* At his Oct. 10 going-away party, former Police Chief Mark Kroeker was coy about his next destination, saying only that he would be doing something "scary" every day--even scarier, it seems, than Portland politics. Little birds overheard his wife, Diane, telling friends he is signing on to help the United Nations restore order to war-torn Liberia, the African country founded by freed American slaves. There, rebel troops are facing off with soldiers for ex-dictator Charles Taylor, creating what aid groups describe as a humanitarian nightmare.
* WW's own theater critic, Steffen Silvis, has moonlighted his way to international acclaim. Silvis' newest play, Eurydice Rising, was named one of the year's best in the International Playwriting Festival competition, ranking among the top five in a field of more than 1,000 entries submitted from around the world. The play, a reworking of the Orpheus myth set in the Northwest in the 1920s, will be given a staged reading by the Warehouse Theatre in London next month. Silvis last won the competition in 1992, with the play Liberty Oregon. Silvis has served as WW's theater critic since 1997, and the newspaper--specifically, Murmurs--would like to take full credit for his success.
* The Oregon League of Conservation Voters released its legislative environmental scorecard this week, and some local lawmakers came out smelling like toxic sludge. Republican state Sen. John Minnis of Fairview was the only metro-area legislator to get a 0 percent rating for the 2003 session. Among local Democrats, state Sen. Kurt Schrader of Canby was the least green, with a 25 percent rating (down from 73 percent in 2001). For a full report, go to olcv.org.

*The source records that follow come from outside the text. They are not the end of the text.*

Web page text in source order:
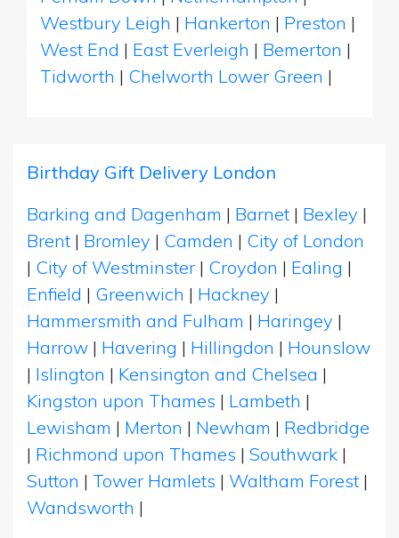
Westbury Leigh | Hankerton | Preston |
West End | East Everleigh | Bemerton |
Tidworth | Chelworth Lower Green |
Birthday Gift Delivery London
Barking and Dagenham | Barnet | Bexley |
Brent | Bromley | Camden | City of London
| City of Westminster | Croydon | Ealing |
Enfield | Greenwich | Hackney |
Hammersmith and Fulham | Haringey |
Harrow | Havering | Hillingdon | Hounslow
| Islington | Kensington and Chelsea |
Kingston upon Thames | Lambeth |
Lewisham | Merton | Newham | Redbridge
| Richmond upon Thames | Southwark |
Sutton | Tower Hamlets | Waltham Forest |
Wandsworth |

* Fireworks at MERC: The Metropolitan Exposition-Recreation Commission, which operates the Convention Center, Expo Center and Portland Center for the Performing Arts, may be about to disappear deeper inside Metro. Metro President David Bragdon proposes to eliminate Washington and Clackamas County seats from the commission board and to have General Manager Mark Williams report directly to Metro rather than to his board. The tourism and lodging industry, which provides a healthy chunk of MERC's $43 million budget, is not happy about the proposed changes, crying "no taxation without representation."
* First recent traffic rankings proclaimed Portland's traffic worse than Seattle's, and now this: Our state is stupid. Battered by education cuts and a wicked-high dropout rate, Oregon took a beating in recently released rankings by an independent research firm, Morgan Quitno Press. The 2003 Education State Rankings weighed, among other things, test scores, school spending and dropout rates, and Oregon rated as the nation's 32nd-smartest polity--i.e., the 19th-dumbest, ranking below such unrenowned IQ zones as South Dakota and West Virginia. The biggest genius factory in the Northwest? None other than Montana, which placed fourth overall behind Massachusetts, Vermont and Connecticut.
* Has former House Speaker Lynn Snodgrass found a career as a motivational orator? According to a sign outside Southeast Portland's Hinson Memorial Baptist church, Snodgrass will be giving a talk on Oct. 25. Her topic: "Women can make a difference."